*What is being asked*
All lines of the entries with "mestre" in them must be listed.

*Entries supplied*
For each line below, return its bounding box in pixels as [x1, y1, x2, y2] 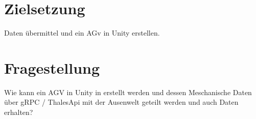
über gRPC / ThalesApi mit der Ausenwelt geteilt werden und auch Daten [4, 97, 239, 107]
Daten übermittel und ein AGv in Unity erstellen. [4, 27, 160, 38]
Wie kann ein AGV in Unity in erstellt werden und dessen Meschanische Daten [4, 86, 252, 97]
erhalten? [4, 107, 33, 117]
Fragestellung [4, 57, 100, 78]
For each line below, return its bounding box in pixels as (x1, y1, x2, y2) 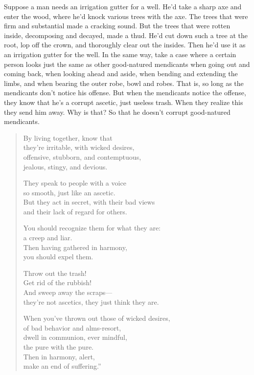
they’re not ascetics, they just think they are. (23, 296, 159, 307)
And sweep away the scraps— (23, 287, 113, 297)
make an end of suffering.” (23, 361, 101, 371)
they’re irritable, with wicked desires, (23, 142, 135, 152)
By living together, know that (23, 132, 113, 143)
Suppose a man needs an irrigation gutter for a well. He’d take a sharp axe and (4, 1, 242, 11)
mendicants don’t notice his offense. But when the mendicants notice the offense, (4, 87, 246, 98)
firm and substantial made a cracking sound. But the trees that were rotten (4, 21, 231, 31)
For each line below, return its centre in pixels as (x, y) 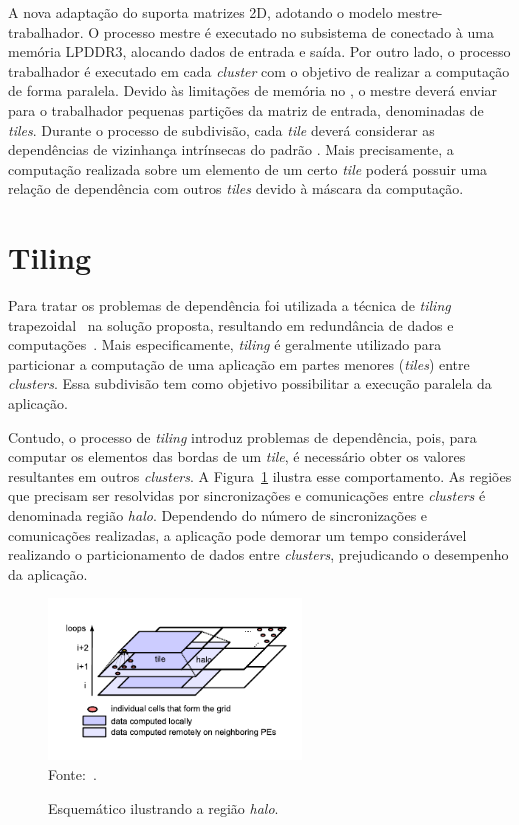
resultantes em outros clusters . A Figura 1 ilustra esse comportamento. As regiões (260, 475)
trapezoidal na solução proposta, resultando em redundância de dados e (231, 324)
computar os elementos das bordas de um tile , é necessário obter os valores (237, 456)
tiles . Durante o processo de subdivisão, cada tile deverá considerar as (221, 129)
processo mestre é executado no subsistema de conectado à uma (298, 31)
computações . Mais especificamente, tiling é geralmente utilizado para (225, 344)
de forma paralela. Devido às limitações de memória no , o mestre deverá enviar (253, 90)
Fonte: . (72, 773)

*Answer box*
processo mestre é executado no subsistema de conectado à uma (298, 31)
de forma paralela. Devido às limitações de memória no , o mestre deverá enviar (253, 90)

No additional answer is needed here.